Design behind sparsevctrs

The sparsevctrs package produces 3 things; ALTREP classes, matrix/data.frame converting functions, helper functions. This document outlines the rationale behind each of these and the decisions behind them.

The primary objective of this package is to provide tools to work with sparse data in data.frames/tibbles. The next highest priority is execution speed. This means that algorithms and methods in this package are written to minimize memory allocations whenever possible, once that is done, running the code as fast as we can. These choices are made because this package was written to deal with tasks that were otherwise not possible due to memory constraints.

Altrep Functions

The functions sparse_double() and its relatives are used to construct sparse vectors of the noted type. To work they all need 4 pieces of information:

values
positions
length
default (defaults to 0)

The values need to match the type of the function name or be easily coerced into the type (double -> integer). The positions should be integers or doubles that can losslessly be turned into integers. The length should be a single non-negative integer-like value.

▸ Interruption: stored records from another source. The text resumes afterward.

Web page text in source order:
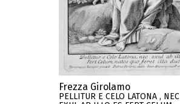
Frezza Girolamo
PELLITUR E CELO LATONA , NEC
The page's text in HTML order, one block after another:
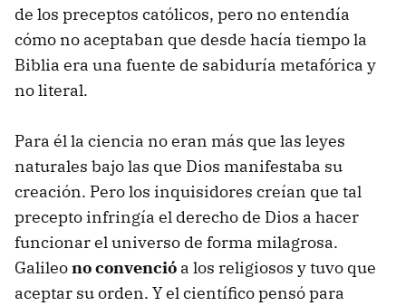
de los preceptos católicos, pero no entendía
cómo no aceptaban que desde hacía tiempo la
Biblia era una fuente de sabiduría metafórica y
no literal.
Para él la ciencia no eran más que las leyes
naturales bajo las que Dios manifestaba su
creación. Pero los inquisidores creían que tal
precepto infringía el derecho de Dios a hacer
funcionar el universo de forma milagrosa.
Galileono convenció a los religiosos y tuvo que
aceptar su orden. Y el científico pensó para
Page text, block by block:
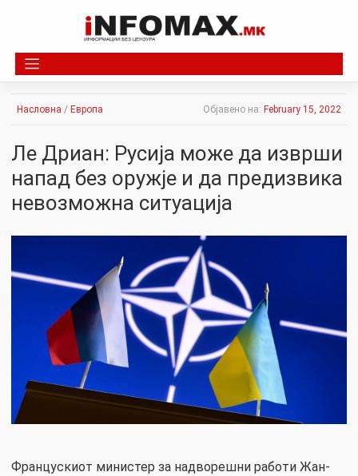
Насловна / Европа Објавено на: February 15, 2022
Ле Дриан: Русија може да изврши
нaпaд без oружје и да предизвика
невозможна ситуација
Францускиот министер за надворешни работи Жан-
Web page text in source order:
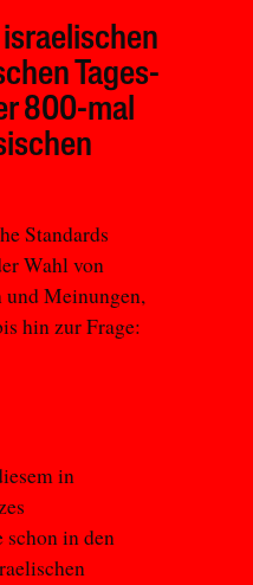
Tages-
800-mal
Standards
Wahl von
und Meinungen,
hin zur Frage:
in
schon in den
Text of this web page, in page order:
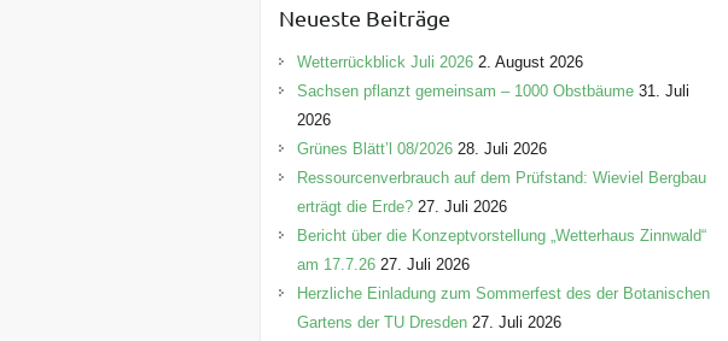
g
o
r
e
n
Neueste Beiträge
Wetterrückblick Juli 2026 2. August 2026
Sachsen pflanzt gemeinsam – 1000 Obstbäume 31. Juli
2026
Grünes Blätt’l 08/2026 28. Juli 2026
Ressourcenverbrauch auf dem Prüfstand: Wieviel Bergbau
erträgt die Erde? 27. Juli 2026
Bericht über die Konzeptvorstellung „Wetterhaus Zinnwald“
am 17.7.26 27. Juli 2026
Herzliche Einladung zum Sommerfest des der Botanischen
Gartens der TU Dresden 27. Juli 2026
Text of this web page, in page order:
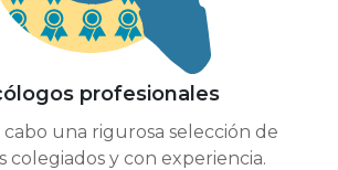
profesionales
cabo una rigurosa selección de
colegiados y con experiencia.
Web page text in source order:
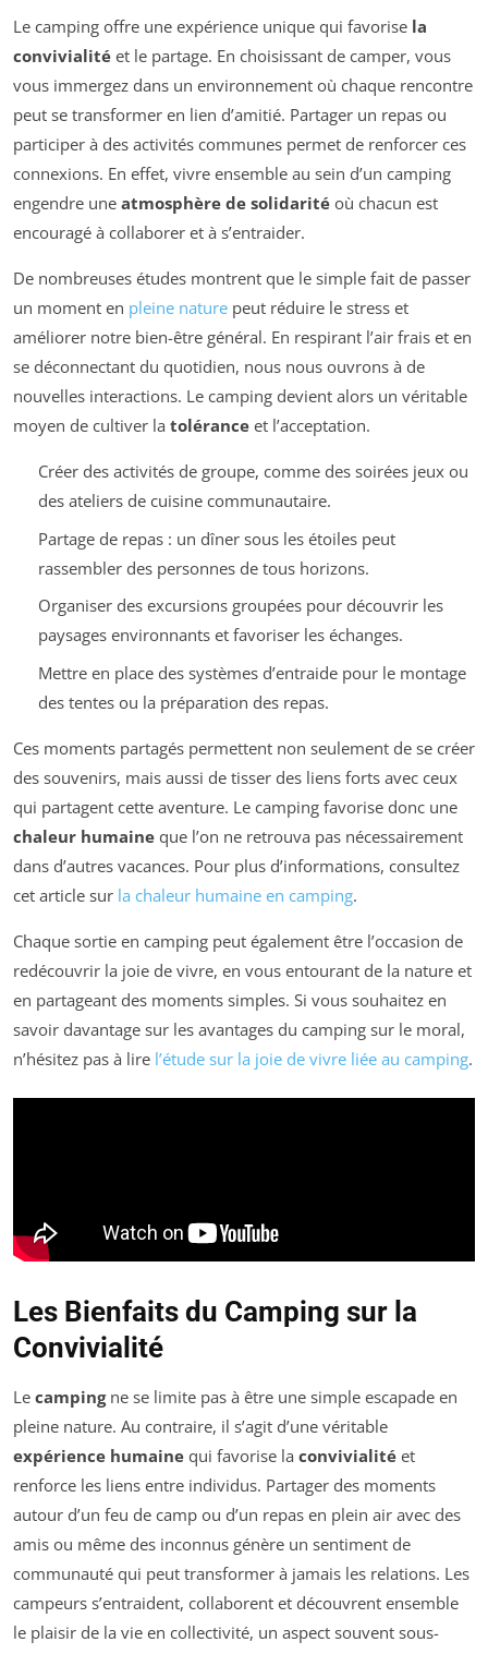
Le camping offre une expérience unique qui favorise la
convivialité et le partage. En choisissant de camper, vous
vous immergez dans un environnement où chaque rencontre
peut se transformer en lien d’amitié. Partager un repas ou
participer à des activités communes permet de renforcer ces
connexions. En effet, vivre ensemble au sein d’un camping
engendre une atmosphère de solidarité où chacun est
encouragé à collaborer et à s’entraider.
De nombreuses études montrent que le simple fait de passer
un moment en pleine nature peut réduire le stress et
améliorer notre bien-être général. En respirant l’air frais et en
se déconnectant du quotidien, nous nous ouvrons à de
nouvelles interactions. Le camping devient alors un véritable
moyen de cultiver la tolérance et l’acceptation.
Créer des activités de groupe, comme des soirées jeux ou
des ateliers de cuisine communautaire.
Partage de repas : un dîner sous les étoiles peut
rassembler des personnes de tous horizons.
Organiser des excursions groupées pour découvrir les
paysages environnants et favoriser les échanges.
Mettre en place des systèmes d’entraide pour le montage
des tentes ou la préparation des repas.
Ces moments partagés permettent non seulement de se créer
des souvenirs, mais aussi de tisser des liens forts avec ceux
qui partagent cette aventure. Le camping favorise donc une
chaleur humaine que l’on ne retrouva pas nécessairement
dans d’autres vacances. Pour plus d’informations, consultez
cet article sur la chaleur humaine en camping.
Chaque sortie en camping peut également être l’occasion de
redécouvrir la joie de vivre, en vous entourant de la nature et
en partageant des moments simples. Si vous souhaitez en
savoir davantage sur les avantages du camping sur le moral,
n’hésitez pas à lire l’étude sur la joie de vivre liée au camping.
Les Bienfaits du Camping sur la
Convivialité
Le campingne se limite pas à être une simple escapade en
pleine nature. Au contraire, il s’agit d’une véritable
expérience humaine qui favorise la convivialité et
renforce les liens entre individus. Partager des moments
autour d’un feu de camp ou d’un repas en plein air avec des
amis ou même des inconnus génère un sentiment de
communauté qui peut transformer à jamais les relations. Les
campeurs s’entraident, collaborent et découvrent ensemble
le plaisir de la vie en collectivité, un aspect souvent sous-

Values and positions are paired, and will thus be expected to be the same length, furthermore, positions are expected to be sorted in increasing order with no duplicates. The ordering is done to let the various extraction methods work as efficiently as possible.

These functions have quite strict input checking by choice, to allow the inner workings to be as efficient as possible.

The input of these functions mirrors the values stored in the ALTREP class that they produce.

Converting Functions

3 functions fall into this category:

coerce_to_sparse_data_frame()
coerce_to_sparse_tibble()
coerce_to_sparse_matrix()

the first two take a sparse matrix from the Matrix package and produce a data.frame/tibble with sparse columns. The last one takes a data.frame/tibble with sparse columns and produces a sparse matrix using the Matrix package.

These functions are expected to be inverse of each other, such that coerce_to_sparse_matrix(coerce_to_sparse_data_frame(x)) returns x back. They are made to be highly performant both in terms of speed and memory consumption, Meaning that sparsity is applied when appropriate.

These functions have quite strict input checking by choice, to allow the inner workings to be as efficient as possible. It is in part why data.frames with sparse vectors with different can’t be used with coerce_to_sparse_matrix() yet.

Helper Functions

There are 3 types of helper functions. First, we have the is_* family of functions. The specific is_sparse_double() and more general is_sparse_vector() can be used as a way to determine whether a vector is an ALTREP sparse vector. This is otherwise hard to tell as as.numeric() can’t tell the difference.

Secondly, we have the extraction functions. They are sparse_values() and sparse_positions(). These extract the values and positions respectively, without materializing the whole dense vector. These functions are made to work with non-sparse vectors as well to make them more ergonomic for the user. Internally they call is_sparse_vector(), so the choice to return something useful as the alternative wasn’t hard. There is no sparse_length() function as length() works with these types of

The last type of helper function is less clearly defined and is expanded as needed. The functions provide alternatives to functions that don’t have ALTREP support. Such as mean(). Calling mean() on a sparse vector will force materialization, and then calculate the mean. This is memory inefficient as it could have been calculated like so.

sum(sparse_values(x)) / length(x)

These functions, all starting with the name prefix sparse_*, are made to work with non-sparse vectors for the same reasons listed above regarding ergonomic use.

FAQ

Why aren’t the results returned as {vctrs} classes?

As it stands right now, it is viewed to be beneficial to have the users not be alerted to these vectors as they are expected to be used internally in packages and rarely by the end user. Furthermore having these sparse vectors produce the same result as dense vectors with class() is a big plus.

Will this package try to replace the {Matrix} package?

Not at all. The sparse vector types provided in this package mimic those created with Matrix::sparseVector(). They work with different types and allow for different defaults. None of the matrix operations will be reimplemented here.